▸ **Assigned task**: Copy out each line below containing "Safety".

[Saved data entries]
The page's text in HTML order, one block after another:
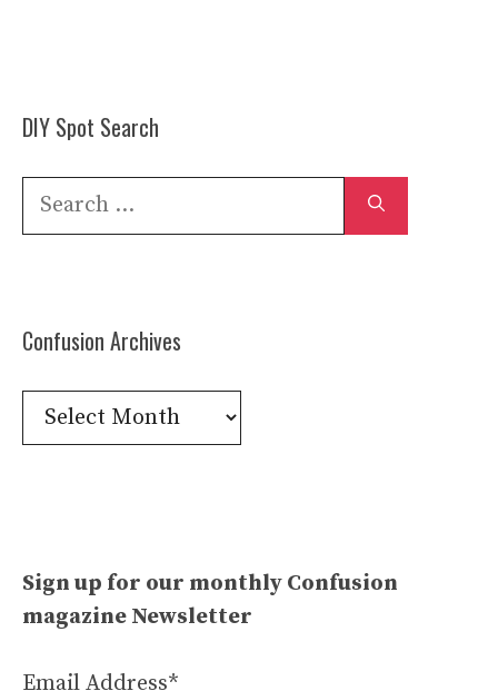
DIY Spot Search
Search
Confusion Archives
Confusion
Archives
Sign up for our monthly Confusion
magazine Newsletter
Email Address*
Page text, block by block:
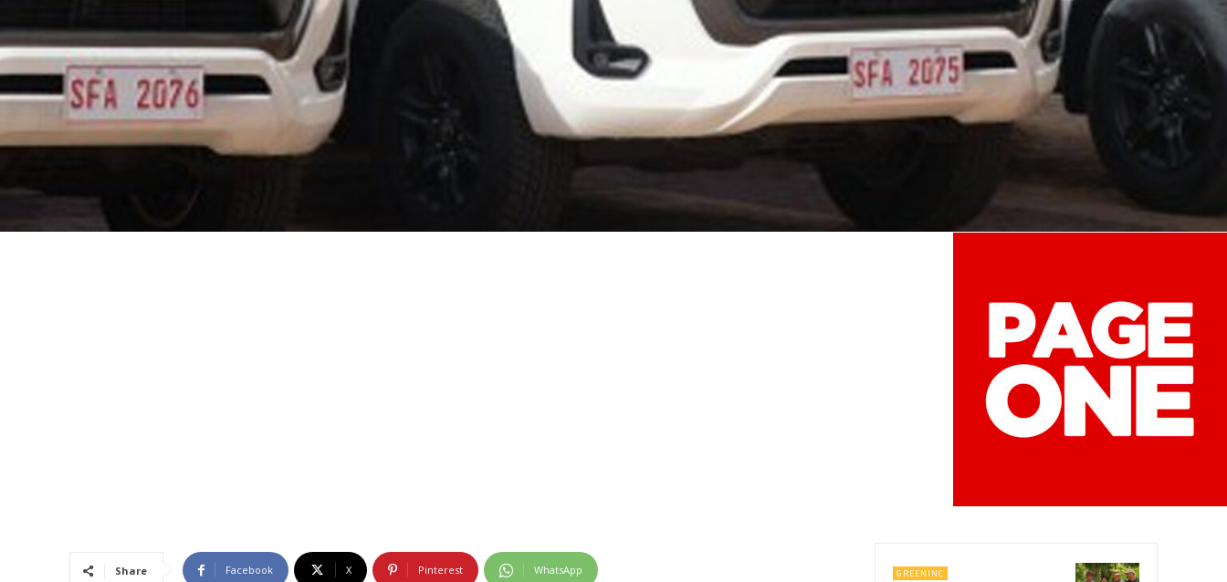
Share Facebook X Pinterest WhatsApp GREENINC
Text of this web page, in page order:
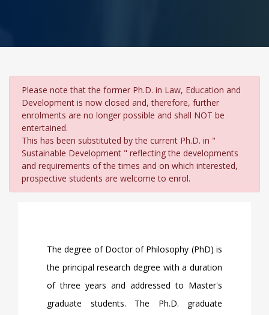
Please note that the former Ph.D. in Law, Education and
Development is now closed and, therefore, further
enrolments are no longer possible and shall NOT be
entertained.
This has been substituted by the current Ph.D. in "
Sustainable Development " reflecting the developments
and requirements of the times and on which interested,
prospective students are welcome to enrol.
The degree of Doctor of Philosophy (PhD) is
the principal research degree with a duration
of three years and addressed to Master's
graduate students. The Ph.D. graduate
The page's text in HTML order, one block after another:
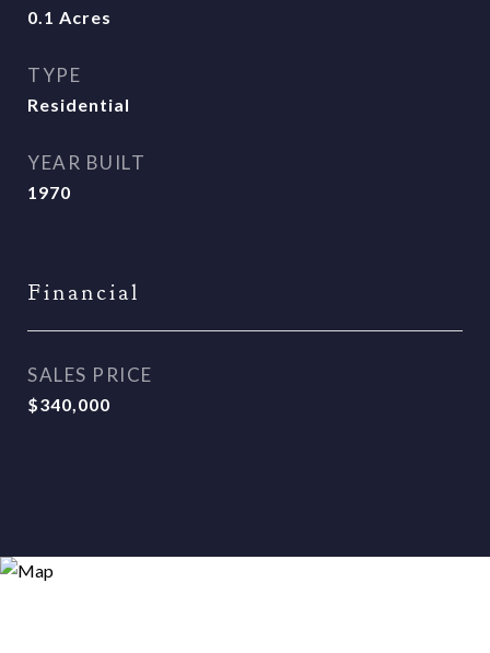
0.1 Acres
TYPE
Residential
YEAR BUILT
1970
Financial
SALES PRICE
$340,000
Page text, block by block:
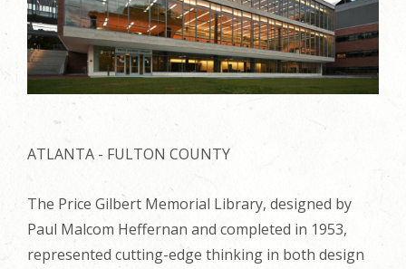
ATLANTA - FULTON COUNTY
The Price Gilbert Memorial Library, designed by
Paul Malcom Heffernan and completed in 1953,
represented cutting-edge thinking in both design
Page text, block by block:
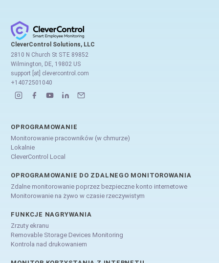
CleverControl Solutions, LLC
2810 N Church St STE 89852
Wilmington, DE, 19802 US
support [at] clevercontrol.com
+14072501040
OPROGRAMOWANIE
Monitorowanie pracowników (w chmurze)
Lokalnie
CleverControl Local
OPROGRAMOWANIE DO ZDALNEGO MONITOROWANIA
Zdalne monitorowanie poprzez bezpieczne konto internetowe
Monitorowanie na żywo w czasie rzeczywistym
FUNKCJE NAGRYWANIA
Zrzuty ekranu
Removable Storage Devices Monitoring
Kontrola nad drukowaniem
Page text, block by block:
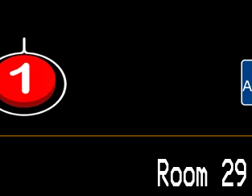
Room 29
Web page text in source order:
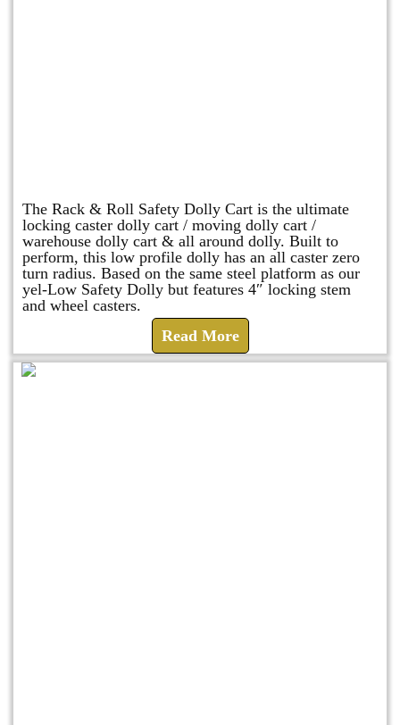
The Rack & Roll Safety Dolly Cart is the ultimate
locking caster dolly cart / moving dolly cart /
warehouse dolly cart & all around dolly. Built to
perform, this low profile dolly has an all caster zero
turn radius. Based on the same steel platform as our
yel-Low Safety Dolly but features 4″ locking stem
and wheel casters.
Read More
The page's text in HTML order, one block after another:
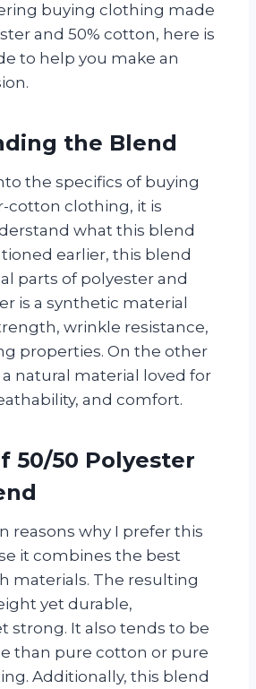
buying clothing made
and 50% cotton, here is
to help you make an
the Blend
the specifics of buying
cotton clothing, it is
what this blend
earlier, this blend
parts of polyester and
is a synthetic material
wrinkle resistance,
properties. On the other
natural material loved for
and comfort.
50/50 Polyester
reasons why I prefer this
it combines the best
materials. The resulting
yet durable,
strong. It also tends to be
than pure cotton or pure
Additionally, this blend
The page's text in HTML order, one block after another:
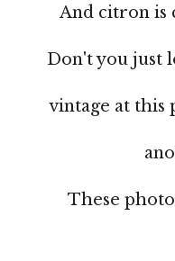
And citron is
Don't you just
vintage at this
These
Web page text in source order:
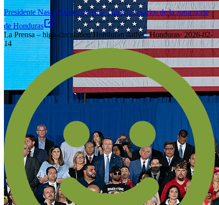
Presidente Nasry Asfura se reúne con empresarios de la zona norte
de Honduras
La Prensa – high-circulation Honduran daily· Honduras·2026-02-
14
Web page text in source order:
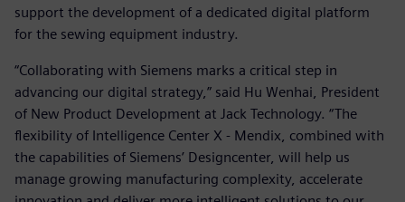
support the development of a dedicated digital platform
for the sewing equipment industry.
“Collaborating with Siemens marks a critical step in
advancing our digital strategy,” said Hu Wenhai, President
of New Product Development at Jack Technology. “The
flexibility of Intelligence Center X - Mendix, combined with
the capabilities of Siemens’ Designcenter, will help us
manage growing manufacturing complexity, accelerate
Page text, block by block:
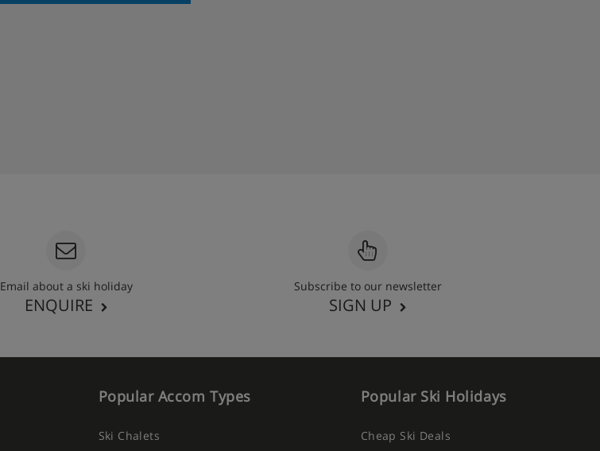
Email about a ski holiday
ENQUIRE
Subscribe to our newsletter
SIGN UP
Popular Accom Types
Ski Chalets
Popular Ski Holidays
Cheap Ski Deals
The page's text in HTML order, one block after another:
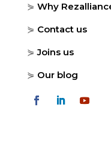
⋟ Why
⋟ Contact us
⋟Joins us
⋟ Our blog
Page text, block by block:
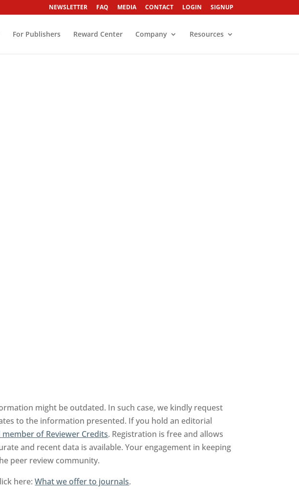
NEWSLETTER FAQ MEDIA CONTACT LOGIN SIGNUP
For Publishers Reward Center Company Resources
might be outdated. In such case, we kindly request
to the information presented. If you hold an editorial
of Reviewer Credits. Registration is free and allows
and recent data is available. Your engagement in keeping
peer review community.
here:What we offer to journals.
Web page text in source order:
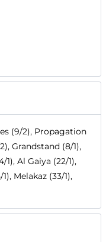
(9/2), Propagation
Grandstand (8/1),
1), Al Gaiya (22/1),
Melakaz (33/1),
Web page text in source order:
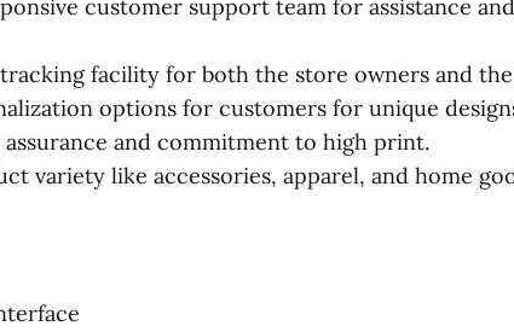
customer support team for assistance
facility for both the store owners and
options for customers for unique
and commitment to high print.
variety like accessories, apparel, and home
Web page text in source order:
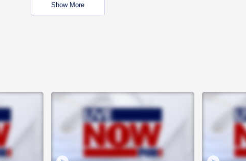
Show More
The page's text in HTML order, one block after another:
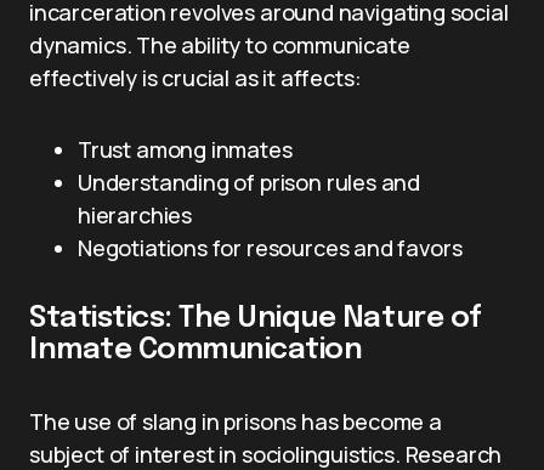
incarceration revolves around navigating social
dynamics. The ability to communicate
effectively is crucial as it affects:
Trust among inmates
Understanding of prison rules and
hierarchies
Negotiations for resources and favors
Statistics: The Unique Nature of
Inmate Communication
The use of slang in prisons has become a
subject of interest in sociolinguistics. Research
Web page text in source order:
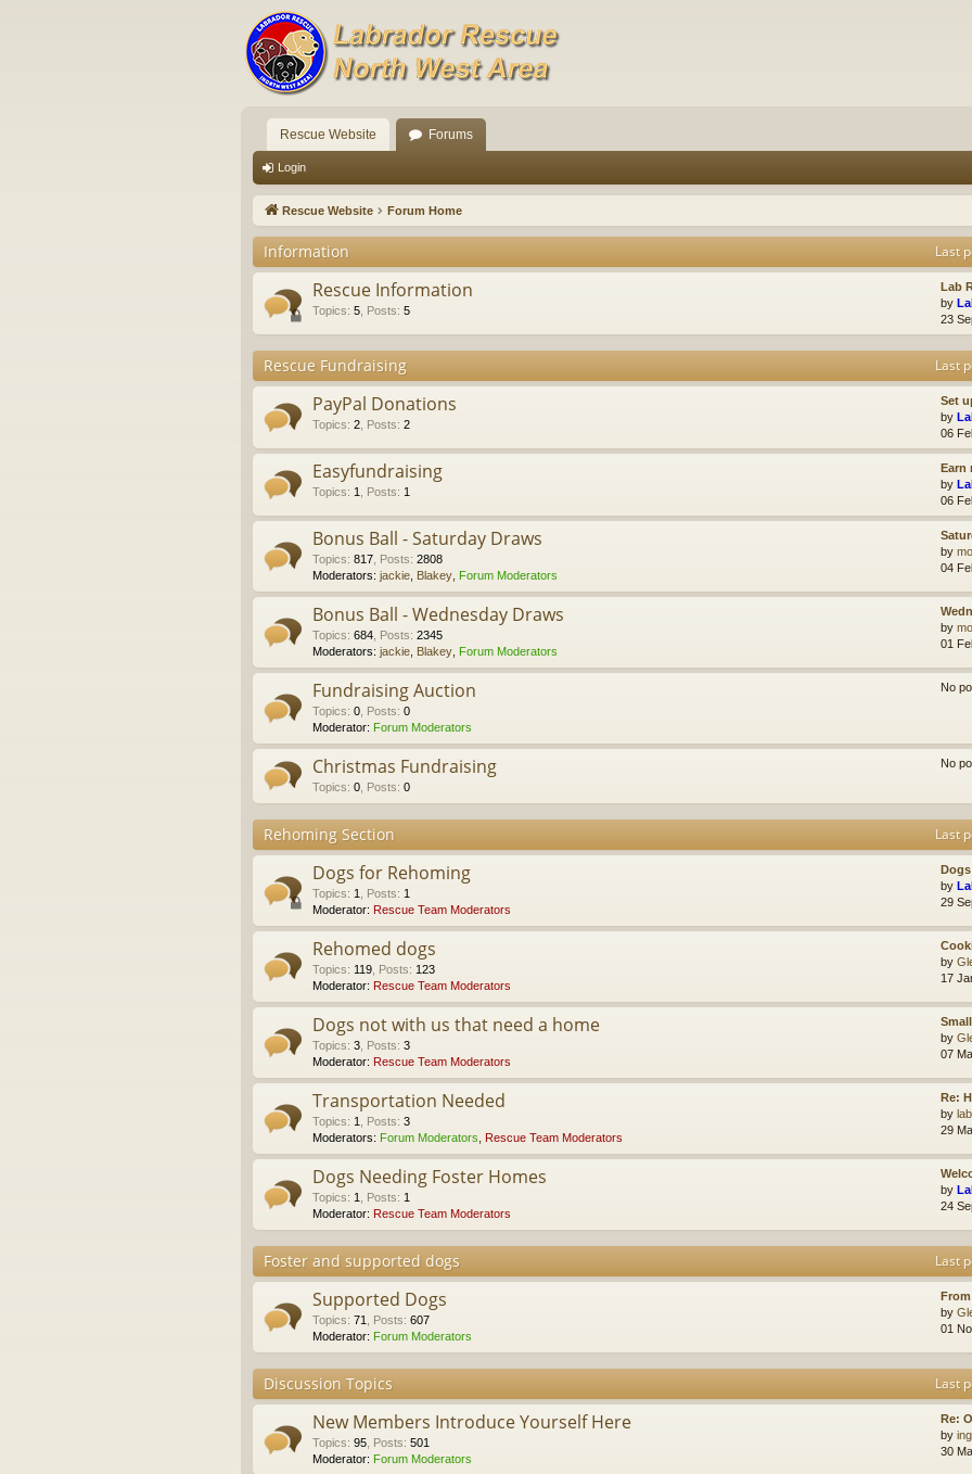
Rescue Website Forums
Login
Rescue Website Forum Home
Information Last
Rescue Information
Topics: 5 Posts: 5
Lab
by
23
Rescue Fundraising Last
PayPal Donations
Topics: 2 Posts: 2
Set
by
06
Easyfundraising
Topics: 1 Posts: 1
Earn
by
06
Bonus Ball - Saturday Draws
Topics: 817 Posts: 2808
Moderators: jackie Blakey Forum Moderators
by
04
Bonus Ball - Wednesday Draws
Topics: 684 Posts: 2345
Moderators: jackie Blakey Forum Moderators
by
01
Fundraising Auction
Topics: 0 Posts: 0
Moderator: Forum Moderators
No
Christmas Fundraising
Topics: 0 Posts: 0
No
Rehoming Section Last
Dogs for Rehoming
Topics: 1 Posts: 1
Moderator: Rescue Team Moderators
by
29
Rehomed dogs
Topics: 119 Posts: 123
Moderator: Rescue Team Moderators
by
17
Dogs not with us that need a home
Topics: 3 Posts: 3
Moderator: Rescue Team Moderators
by
07
Transportation Needed
Topics: 1 Posts: 3
Moderators: Forum Moderators Rescue Team Moderators
Re:
by
29
Dogs Needing Foster Homes
Topics: 1 Posts: 1
Moderator: Rescue Team Moderators
by
24
Foster and supported dogs Last
Supported Dogs
Topics: 71 Posts: 607
Moderator: Forum Moderators
by
01
Discussion Topics Last
New Members Introduce Yourself Here
Topics: 95 Posts: 501
Moderator: Forum Moderators
Re:
by
30
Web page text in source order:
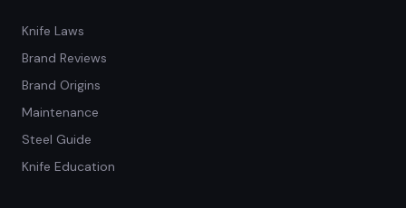
Knife Laws
Brand Reviews
Brand Origins
Maintenance
Steel Guide
Knife Education
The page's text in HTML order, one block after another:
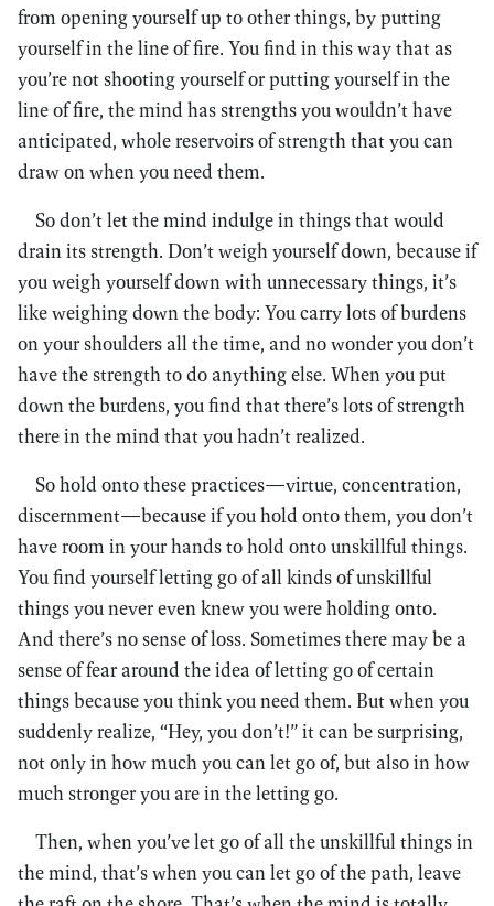
from opening yourself up to other things, by putting
yourself in the line of fire. You find in this way that as
you’re not shooting yourself or putting yourself in the
line of fire, the mind has strengths you wouldn’t have
anticipated, whole reservoirs of strength that you can
draw on when you need them.
So don’t let the mind indulge in things that would
drain its strength. Don’t weigh yourself down, because if
you weigh yourself down with unnecessary things, it’s
like weighing down the body: You carry lots of burdens
on your shoulders all the time, and no wonder you don’t
have the strength to do anything else. When you put
down the burdens, you find that there’s lots of strength
there in the mind that you hadn’t realized.
So hold onto these practices—virtue, concentration,
discernment—because if you hold onto them, you don’t
have room in your hands to hold onto unskillful things.
You find yourself letting go of all kinds of unskillful
things you never even knew you were holding onto.
And there’s no sense of loss. Sometimes there may be a
sense of fear around the idea of letting go of certain
things because you think you need them. But when you
suddenly realize, “Hey, you don’t!” it can be surprising,
not only in how much you can let go of, but also in how
much stronger you are in the letting go.
Then, when you’ve let go of all the unskillful things in
the mind, that’s when you can let go of the path, leave
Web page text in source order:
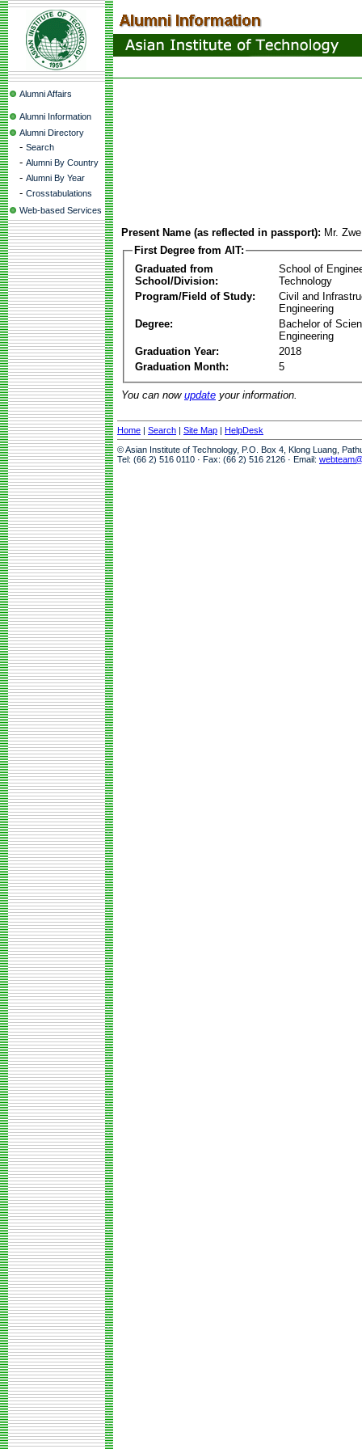
Alumni Affairs
Alumni Information
Alumni Directory
- Search
- Alumni By Country
- Alumni By Year
- Crosstabulations
Web-based Services
Present Name (as reflected in passport): Mr.
First Degree from AIT:
Graduated from
School/Division:
School of
Technology
Program/Field of Study:
Civil and
Engineering
Degree:
Bachelor of
Engineering
Graduation Year:
2018
Graduation Month:
5
You can now update your information.
Home | Search | Site Map | HelpDesk
© Asian Institute of Technology, P.O. Box 4, Klong Luang,
Tel: (66 2) 516 0110 · Fax: (66 2) 516 2126 · Email:
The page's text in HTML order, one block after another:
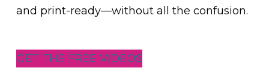
and print-ready—without all the confusion.
GET THE FREE VIDEOS

▸ **Task result**:
The Rack & Roll Safety Dolly Cart is the ultimate
yel-Low Safety Dolly but features 4″ locking stem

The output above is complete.